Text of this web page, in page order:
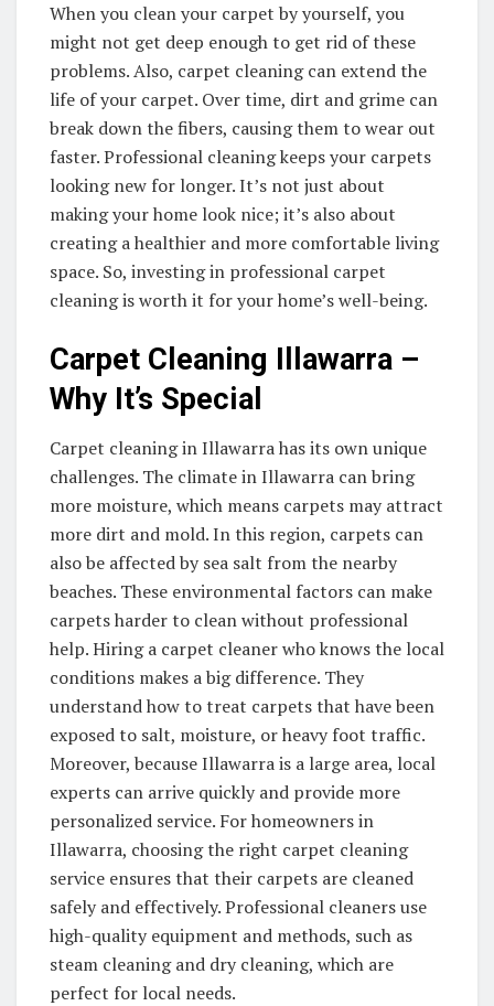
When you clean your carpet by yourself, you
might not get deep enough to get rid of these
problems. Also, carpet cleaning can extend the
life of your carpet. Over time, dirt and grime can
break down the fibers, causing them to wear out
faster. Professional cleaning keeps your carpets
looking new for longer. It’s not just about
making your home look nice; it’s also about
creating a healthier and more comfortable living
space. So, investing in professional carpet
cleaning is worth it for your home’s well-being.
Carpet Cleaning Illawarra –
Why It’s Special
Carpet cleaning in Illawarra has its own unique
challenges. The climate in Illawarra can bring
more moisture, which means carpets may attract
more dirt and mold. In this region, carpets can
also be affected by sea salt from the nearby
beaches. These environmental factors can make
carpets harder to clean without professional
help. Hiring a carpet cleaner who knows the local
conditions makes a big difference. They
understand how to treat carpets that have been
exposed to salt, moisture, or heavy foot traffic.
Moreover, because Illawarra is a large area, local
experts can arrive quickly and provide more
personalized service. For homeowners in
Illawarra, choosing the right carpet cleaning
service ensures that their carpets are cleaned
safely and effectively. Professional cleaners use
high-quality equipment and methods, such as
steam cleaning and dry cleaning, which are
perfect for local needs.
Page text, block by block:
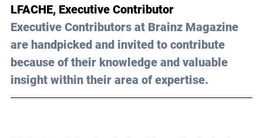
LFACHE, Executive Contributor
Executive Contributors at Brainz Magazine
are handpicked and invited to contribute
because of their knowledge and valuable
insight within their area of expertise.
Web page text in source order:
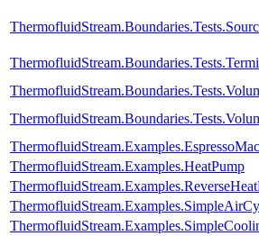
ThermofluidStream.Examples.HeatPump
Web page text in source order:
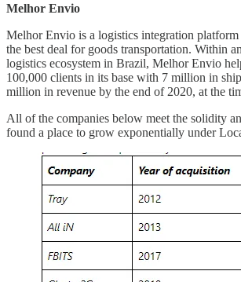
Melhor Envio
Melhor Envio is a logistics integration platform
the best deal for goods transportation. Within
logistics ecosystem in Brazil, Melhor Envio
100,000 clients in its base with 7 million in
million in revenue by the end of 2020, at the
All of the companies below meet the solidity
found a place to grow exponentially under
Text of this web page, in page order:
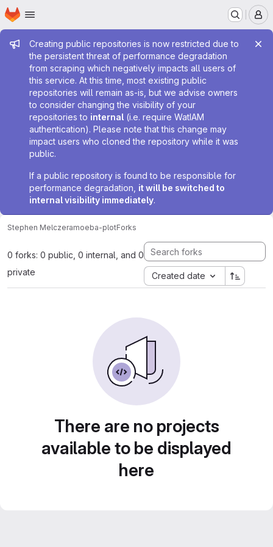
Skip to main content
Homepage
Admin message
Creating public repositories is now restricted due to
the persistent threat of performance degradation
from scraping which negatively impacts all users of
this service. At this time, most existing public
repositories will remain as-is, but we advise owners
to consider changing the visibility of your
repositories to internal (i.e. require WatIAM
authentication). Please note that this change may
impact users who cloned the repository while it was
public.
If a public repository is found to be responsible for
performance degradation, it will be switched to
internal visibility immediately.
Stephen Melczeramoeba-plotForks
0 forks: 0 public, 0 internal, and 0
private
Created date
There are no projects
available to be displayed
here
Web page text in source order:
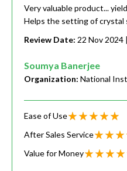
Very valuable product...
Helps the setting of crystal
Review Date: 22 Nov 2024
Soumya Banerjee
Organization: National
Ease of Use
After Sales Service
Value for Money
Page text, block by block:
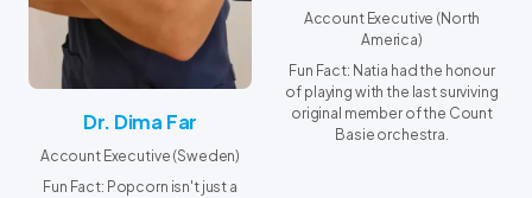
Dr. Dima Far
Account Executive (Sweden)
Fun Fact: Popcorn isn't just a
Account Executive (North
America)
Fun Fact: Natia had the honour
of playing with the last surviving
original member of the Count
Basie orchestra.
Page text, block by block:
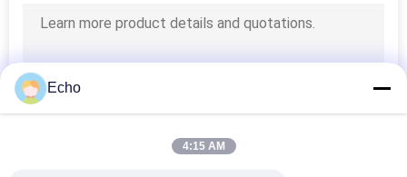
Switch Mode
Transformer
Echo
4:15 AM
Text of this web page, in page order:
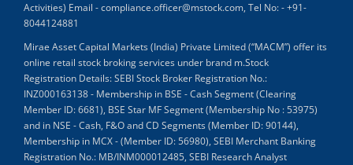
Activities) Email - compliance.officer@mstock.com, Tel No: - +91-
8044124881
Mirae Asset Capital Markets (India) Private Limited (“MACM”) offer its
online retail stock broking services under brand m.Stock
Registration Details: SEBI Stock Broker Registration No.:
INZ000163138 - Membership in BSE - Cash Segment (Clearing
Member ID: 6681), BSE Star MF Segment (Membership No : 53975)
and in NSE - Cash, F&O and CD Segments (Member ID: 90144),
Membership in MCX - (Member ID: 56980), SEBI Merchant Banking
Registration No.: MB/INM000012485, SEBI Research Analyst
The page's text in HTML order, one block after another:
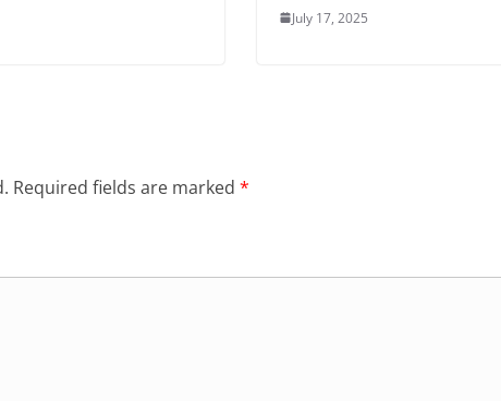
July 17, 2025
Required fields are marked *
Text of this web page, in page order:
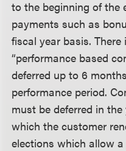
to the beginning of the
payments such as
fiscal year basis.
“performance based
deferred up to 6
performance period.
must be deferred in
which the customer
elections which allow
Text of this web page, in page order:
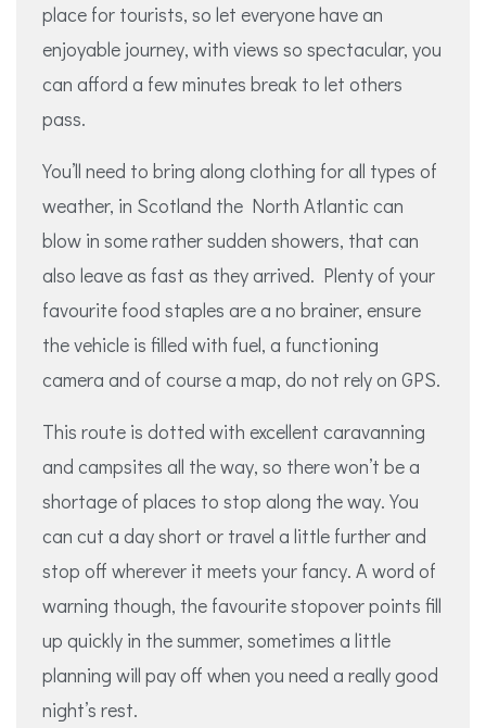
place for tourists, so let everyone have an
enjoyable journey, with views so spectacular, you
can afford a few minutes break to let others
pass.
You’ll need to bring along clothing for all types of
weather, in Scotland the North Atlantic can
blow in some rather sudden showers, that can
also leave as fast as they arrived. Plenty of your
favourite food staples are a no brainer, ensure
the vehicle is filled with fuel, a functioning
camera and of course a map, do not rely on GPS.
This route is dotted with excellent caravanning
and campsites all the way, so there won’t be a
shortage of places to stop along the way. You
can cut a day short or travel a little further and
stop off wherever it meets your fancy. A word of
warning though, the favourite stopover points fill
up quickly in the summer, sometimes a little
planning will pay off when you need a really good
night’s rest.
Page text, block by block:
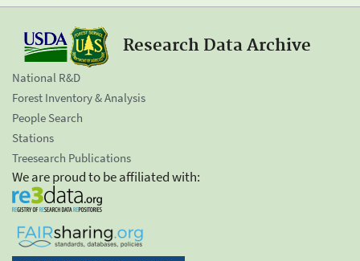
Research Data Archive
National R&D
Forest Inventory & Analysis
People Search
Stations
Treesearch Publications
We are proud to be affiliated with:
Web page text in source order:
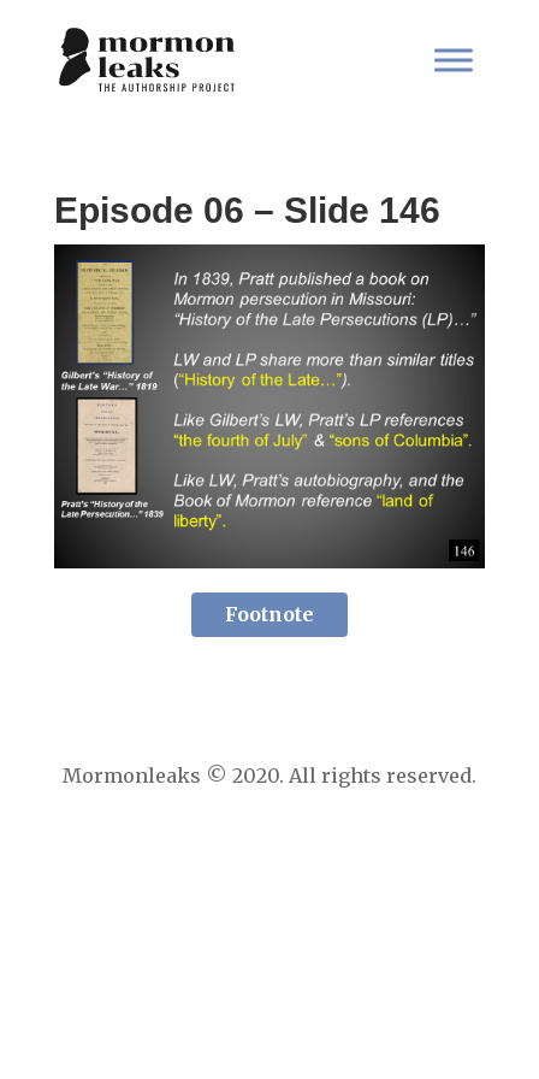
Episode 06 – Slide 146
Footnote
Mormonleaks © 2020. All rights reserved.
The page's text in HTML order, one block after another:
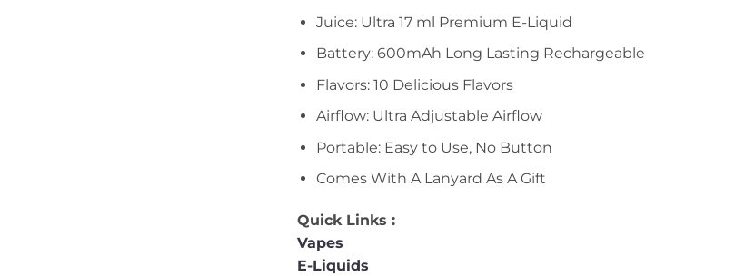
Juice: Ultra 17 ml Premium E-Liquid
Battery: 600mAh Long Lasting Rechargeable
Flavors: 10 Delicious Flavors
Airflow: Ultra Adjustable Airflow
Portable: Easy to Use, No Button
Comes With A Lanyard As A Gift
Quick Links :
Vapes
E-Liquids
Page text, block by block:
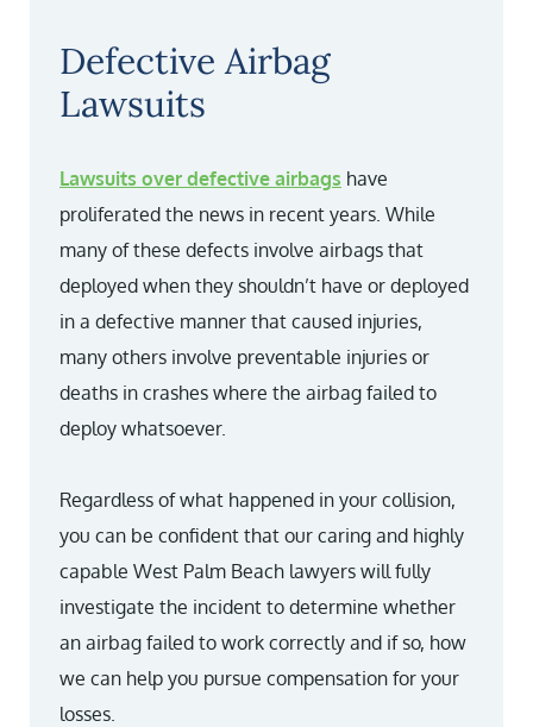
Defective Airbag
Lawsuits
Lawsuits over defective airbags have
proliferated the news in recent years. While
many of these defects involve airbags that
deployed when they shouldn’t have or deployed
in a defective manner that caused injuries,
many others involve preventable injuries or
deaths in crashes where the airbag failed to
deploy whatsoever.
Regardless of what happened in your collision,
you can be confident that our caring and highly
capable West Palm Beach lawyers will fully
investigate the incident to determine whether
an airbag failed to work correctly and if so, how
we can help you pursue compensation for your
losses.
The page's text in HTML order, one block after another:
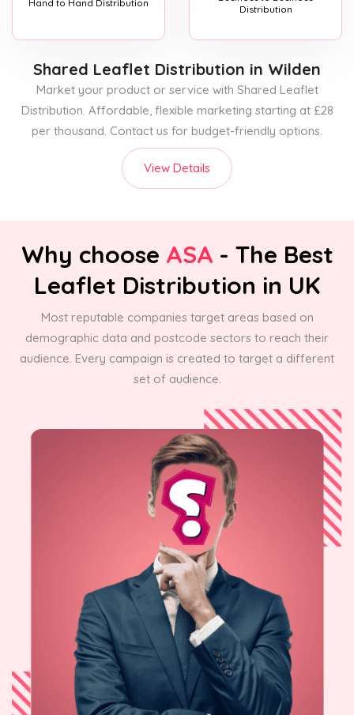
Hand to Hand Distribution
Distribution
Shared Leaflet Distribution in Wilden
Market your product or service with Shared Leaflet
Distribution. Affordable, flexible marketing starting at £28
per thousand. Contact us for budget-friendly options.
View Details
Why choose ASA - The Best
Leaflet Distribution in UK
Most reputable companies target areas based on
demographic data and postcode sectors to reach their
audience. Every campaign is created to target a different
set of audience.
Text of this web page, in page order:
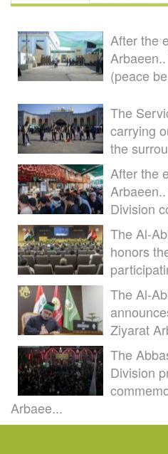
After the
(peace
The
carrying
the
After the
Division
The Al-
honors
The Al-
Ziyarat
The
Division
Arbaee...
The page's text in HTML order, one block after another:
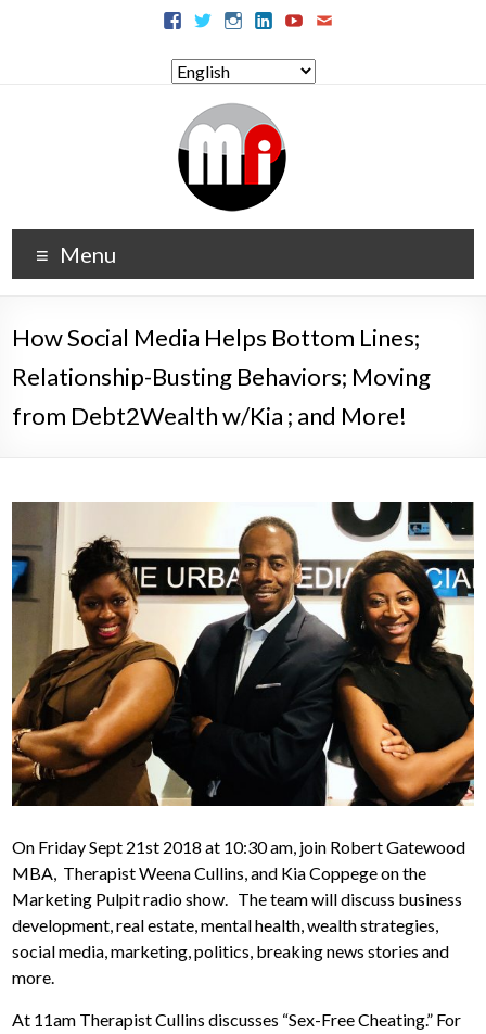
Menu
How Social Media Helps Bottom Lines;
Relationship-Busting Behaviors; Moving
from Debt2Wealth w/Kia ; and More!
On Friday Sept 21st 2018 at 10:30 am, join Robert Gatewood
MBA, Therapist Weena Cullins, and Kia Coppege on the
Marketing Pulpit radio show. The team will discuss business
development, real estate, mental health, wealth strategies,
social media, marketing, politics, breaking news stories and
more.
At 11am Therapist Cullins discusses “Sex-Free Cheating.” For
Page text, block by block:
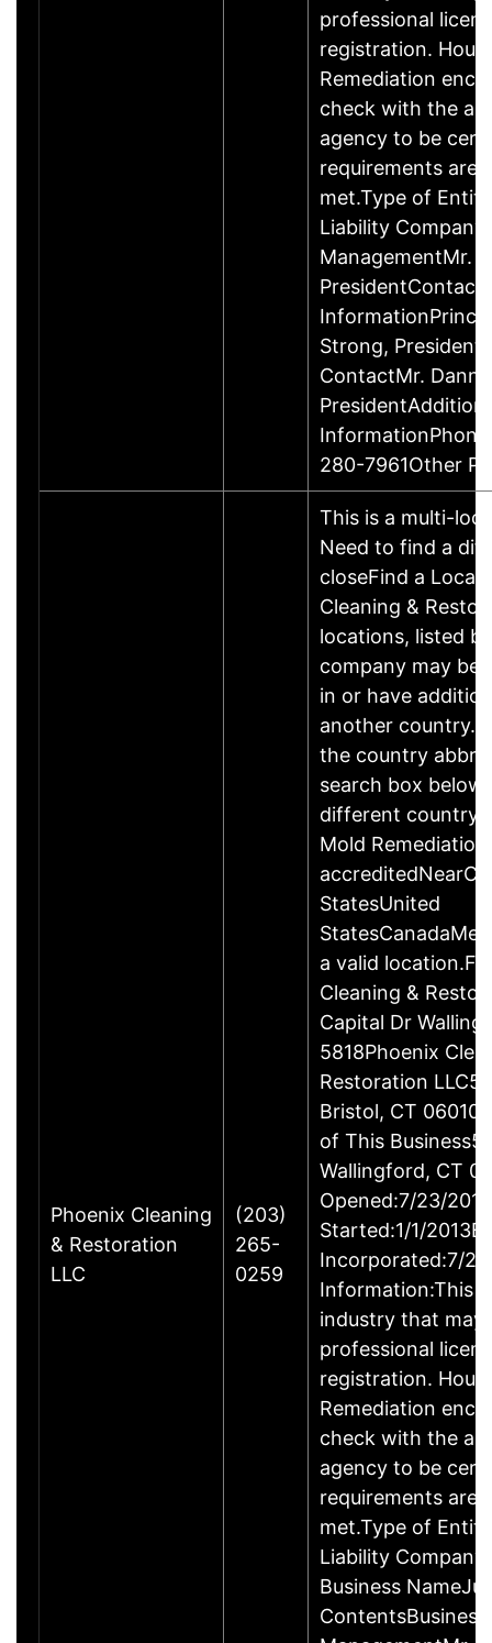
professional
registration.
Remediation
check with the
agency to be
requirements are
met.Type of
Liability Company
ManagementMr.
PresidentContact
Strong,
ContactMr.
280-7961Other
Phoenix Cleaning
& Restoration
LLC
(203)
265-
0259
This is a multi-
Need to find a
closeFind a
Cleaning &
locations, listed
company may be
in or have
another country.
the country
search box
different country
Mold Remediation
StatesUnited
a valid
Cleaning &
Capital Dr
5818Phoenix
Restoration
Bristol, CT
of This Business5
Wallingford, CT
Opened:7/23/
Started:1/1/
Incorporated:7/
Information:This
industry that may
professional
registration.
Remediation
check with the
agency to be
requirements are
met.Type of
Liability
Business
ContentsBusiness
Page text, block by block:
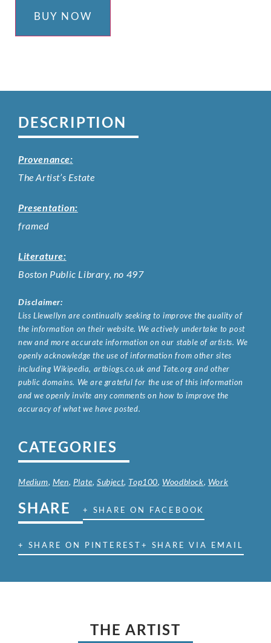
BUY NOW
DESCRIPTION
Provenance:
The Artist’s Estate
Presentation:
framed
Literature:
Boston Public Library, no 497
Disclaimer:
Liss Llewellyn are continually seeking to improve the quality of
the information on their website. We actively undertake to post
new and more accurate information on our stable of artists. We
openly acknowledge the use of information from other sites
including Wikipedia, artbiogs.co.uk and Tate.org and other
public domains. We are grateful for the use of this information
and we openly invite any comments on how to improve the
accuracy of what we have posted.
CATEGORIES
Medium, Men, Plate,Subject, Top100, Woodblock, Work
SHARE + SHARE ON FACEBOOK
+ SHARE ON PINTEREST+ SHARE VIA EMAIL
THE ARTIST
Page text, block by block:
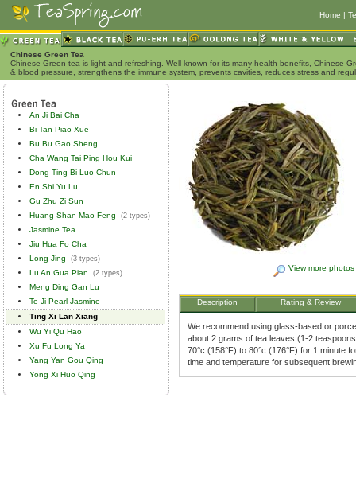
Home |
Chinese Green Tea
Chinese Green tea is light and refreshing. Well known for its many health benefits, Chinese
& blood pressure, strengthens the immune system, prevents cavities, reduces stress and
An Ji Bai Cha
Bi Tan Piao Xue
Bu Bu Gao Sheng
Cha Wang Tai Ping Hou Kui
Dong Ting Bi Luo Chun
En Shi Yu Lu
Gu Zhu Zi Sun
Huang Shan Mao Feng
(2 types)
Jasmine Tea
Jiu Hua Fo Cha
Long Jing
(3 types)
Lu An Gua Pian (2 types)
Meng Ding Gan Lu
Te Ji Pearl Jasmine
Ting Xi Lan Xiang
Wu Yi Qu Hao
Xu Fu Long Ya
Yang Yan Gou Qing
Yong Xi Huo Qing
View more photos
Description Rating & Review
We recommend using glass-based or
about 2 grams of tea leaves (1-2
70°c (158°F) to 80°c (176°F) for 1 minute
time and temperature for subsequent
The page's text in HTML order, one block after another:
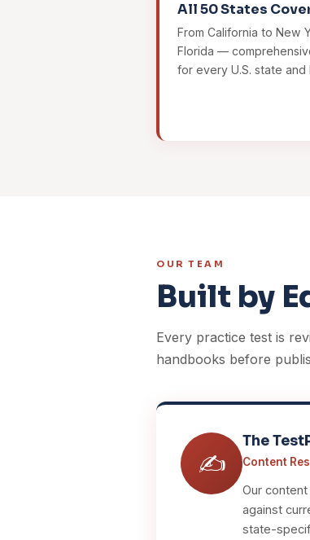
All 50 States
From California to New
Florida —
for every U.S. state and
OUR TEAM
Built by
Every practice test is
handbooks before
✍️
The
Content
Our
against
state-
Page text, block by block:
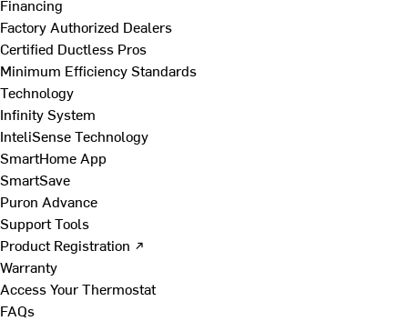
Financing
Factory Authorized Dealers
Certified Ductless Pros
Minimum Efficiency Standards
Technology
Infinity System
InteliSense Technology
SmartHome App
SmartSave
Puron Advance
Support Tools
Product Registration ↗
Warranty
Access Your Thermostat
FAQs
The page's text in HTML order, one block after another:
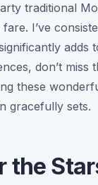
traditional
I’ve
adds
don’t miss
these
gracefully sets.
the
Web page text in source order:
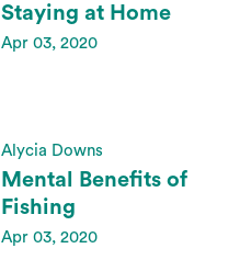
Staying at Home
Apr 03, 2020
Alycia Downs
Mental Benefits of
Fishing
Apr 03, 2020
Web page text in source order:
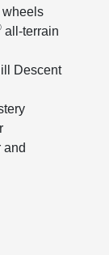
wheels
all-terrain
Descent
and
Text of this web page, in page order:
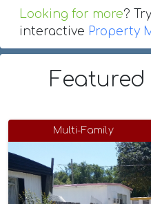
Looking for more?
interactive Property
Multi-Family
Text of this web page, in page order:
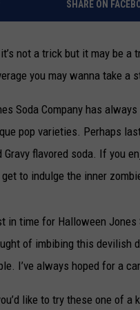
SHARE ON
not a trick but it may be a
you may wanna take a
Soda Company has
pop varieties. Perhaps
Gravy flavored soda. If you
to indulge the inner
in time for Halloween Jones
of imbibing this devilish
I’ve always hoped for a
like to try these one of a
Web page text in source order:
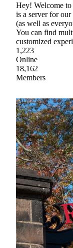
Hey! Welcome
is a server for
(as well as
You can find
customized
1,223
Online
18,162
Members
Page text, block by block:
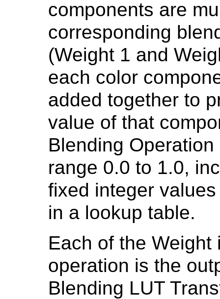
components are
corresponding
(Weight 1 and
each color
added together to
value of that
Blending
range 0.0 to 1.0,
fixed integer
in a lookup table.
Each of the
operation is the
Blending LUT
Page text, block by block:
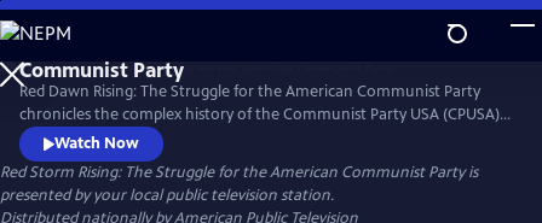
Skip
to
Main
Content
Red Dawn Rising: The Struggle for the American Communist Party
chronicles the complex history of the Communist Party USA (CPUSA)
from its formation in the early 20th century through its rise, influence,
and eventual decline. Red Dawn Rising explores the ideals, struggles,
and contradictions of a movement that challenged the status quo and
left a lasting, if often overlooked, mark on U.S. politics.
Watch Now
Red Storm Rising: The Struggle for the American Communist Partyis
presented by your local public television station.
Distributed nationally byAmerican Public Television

--------------------------------

* TASK ITEM
Each line in the listing where the word "quickly" is found is to be copied.

* WRITTEN RESPONSE
experts can arrive quickly and provide more
up quickly in the summer, sometimes a little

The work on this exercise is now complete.